> **Work instructions**
What number of lines in the listing contain "provides"? Answer with that number only.

*** Opening of Data shown ***

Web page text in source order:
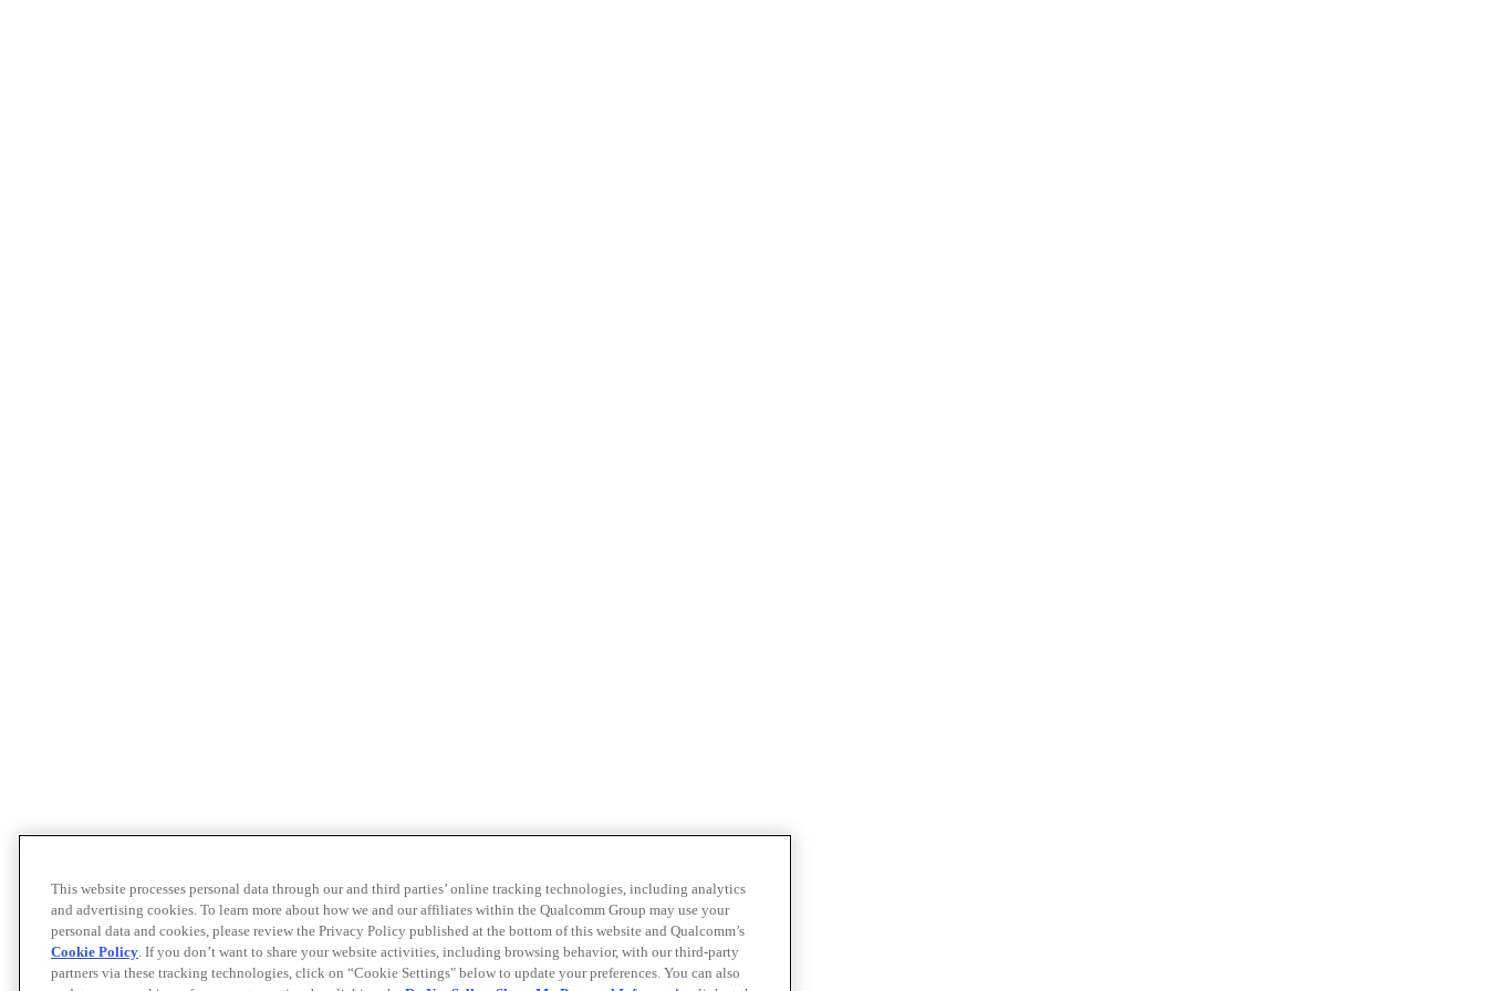
This website processes personal data through our and third parties’ online tracking technologies, including analytics
and advertising cookies. To learn more about how we and our affiliates within the Qualcomm Group may use your
personal data and cookies, please review the Privacy Policy published at the bottom of this website and Qualcomm’s
Cookie Policy. If you don’t want to share your website activities, including browsing behavior, with our third-party
partners via these tracking technologies, click on “Cookie Settings" below to update your preferences. You can also
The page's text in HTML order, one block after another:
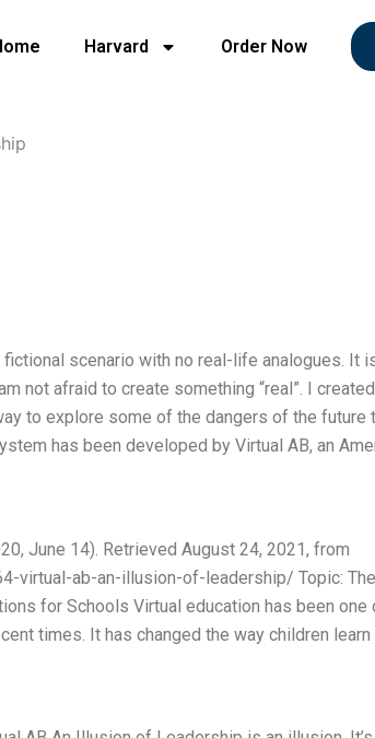
Harvard Order Now
scenario with no real-life analogues. It
not afraid to create something “real”. I
to explore some of the dangers of the
has been developed by Virtual AB, an
June 14). Retrieved August 24, 2021, from
virtual-ab-an-illusion-of-leadership/ Topic:
for Schools Virtual education has been
times. It has changed the way children learn
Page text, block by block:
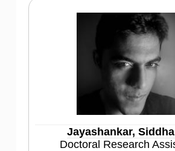
Jayashankar,
Doctoral Research
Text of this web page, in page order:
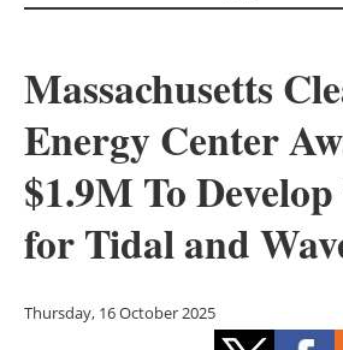
Solar
Bioenergy
Other
Storage
Energy
Massachusetts
Energy Center
$1.9M To Develop
for Tidal and
Thursday, 16 October 2025
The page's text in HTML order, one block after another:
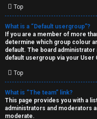
Top
What is a “Default usergroup”?
If you are a member of more
determine which group colour
default. The board
default usergroup via your User
Top
What is “The team” link?
This page provides you with a
administrators and moderators
moderate.
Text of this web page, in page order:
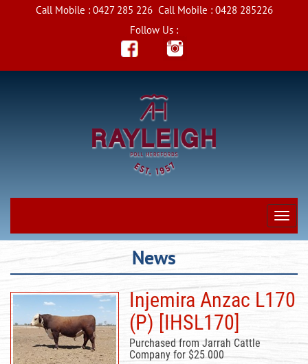
Call Mobile : 0427 285 226Call Mobile : 0428 285226
Follow Us :
News
Injemira Anzac L170
(P) [IHSL170]
Purchased from Jarrah Cattle
Company for $25 000
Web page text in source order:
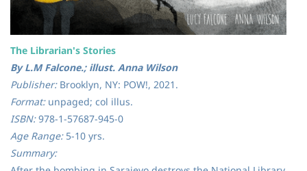
The Librarian's Stories
By L.M Falcone.; illust. Anna Wilson
Publisher: Brooklyn, NY: POW!, 2021.
Format: unpaged; col illus.
ISBN:978-1-57687-945-0
Age Range: 5-10 yrs.
Summary:
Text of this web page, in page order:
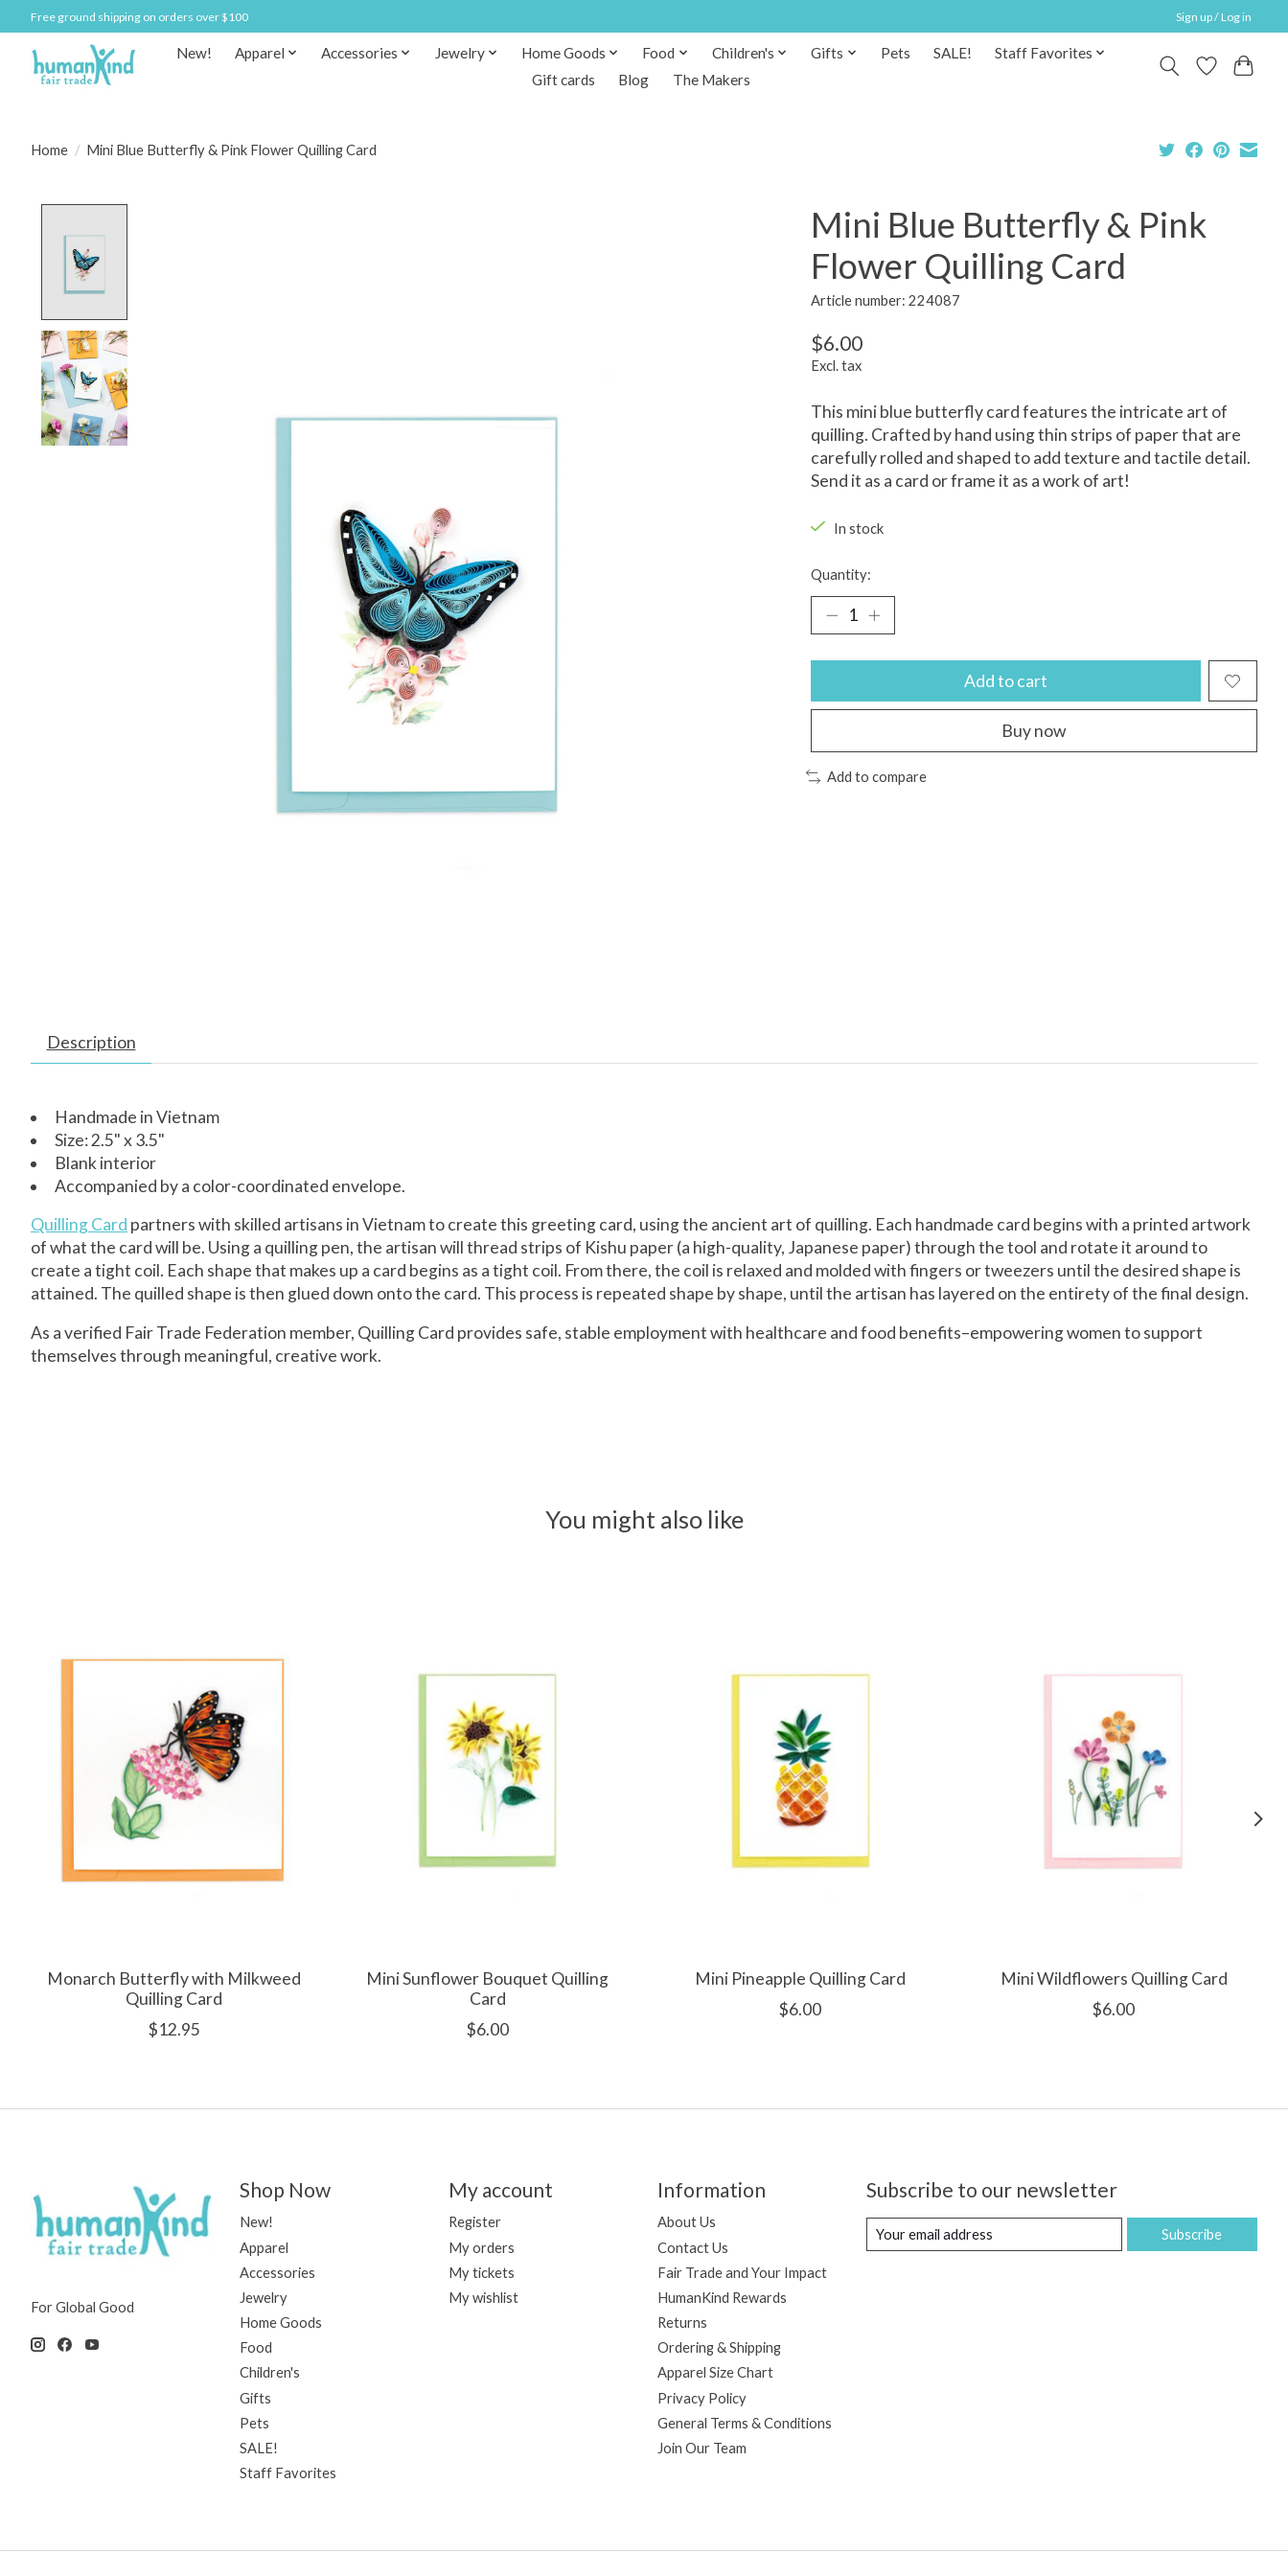
Free ground shipping on orders over $100 Sign up / Log in
New! Apparel Accessories Jewelry Home Goods Food Children's Gifts Pets SALE!
Staff Favorites
Gift cards
Blog The Makers
Home / Mini Blue Butterfly & Pink Flower Quilling Card
Mini Blue Butterfly & Pink
Flower Quilling Card
Article number: 224087
$6.00
Excl. tax
This mini blue butterfly card features the intricate art of
quilling. Crafted by hand using thin strips of paper that are
carefully rolled and shaped to add texture and tactile detail.
Send it as a card or frame it as a work of art!
In stock
Quantity:
Add to cart
Buy now
Add to compare
Description
Handmade in Vietnam
Size: 2.5" x 3.5"
Blank interior
Accompanied by a color-coordinated envelope.
Quilling Card partners with skilled artisans in Vietnam to create this greeting card, using the ancient art of quilling. Each handmade card begins with a printed artwork
of what the card will be. Using a quilling pen, the artisan will thread strips of Kishu paper (a high-quality, Japanese paper) through the tool and rotate it around to
create a tight coil. Each shape that makes up a card begins as a tight coil. From there, the coil is relaxed and molded with fingers or tweezers until the desired shape is
attained. The quilled shape is then glued down onto the card. This process is repeated shape by shape, until the artisan has layered on the entirety of the final design.
As a verified Fair Trade Federation member, Quilling Card provides safe, stable employment with healthcare and food benefits–empowering women to support
themselves through meaningful, creative work.
You might also like
Monarch Butterfly with Milkweed
Quilling Card
$12.95
Mini Sunflower Bouquet Quilling
Card
$6.00
Mini Pineapple Quilling Card
$6.00
Mini Wildflowers Quilling Card
$6.00
For Global Good
Shop Now
New!
Apparel
Accessories
Jewelry
Home Goods
Food
Children's
Gifts
Pets
SALE!
Staff Favorites
My account
Register
My orders
My tickets
My wishlist
Information
About Us
Contact Us
Fair Trade and Your Impact
HumanKind Rewards
Returns
Ordering & Shipping
Apparel Size Chart
Privacy Policy
General Terms & Conditions
Join Our Team
Subscribe to our newsletter
Subscribe

*** Close of Data shown ***

> **Solution to this task**
2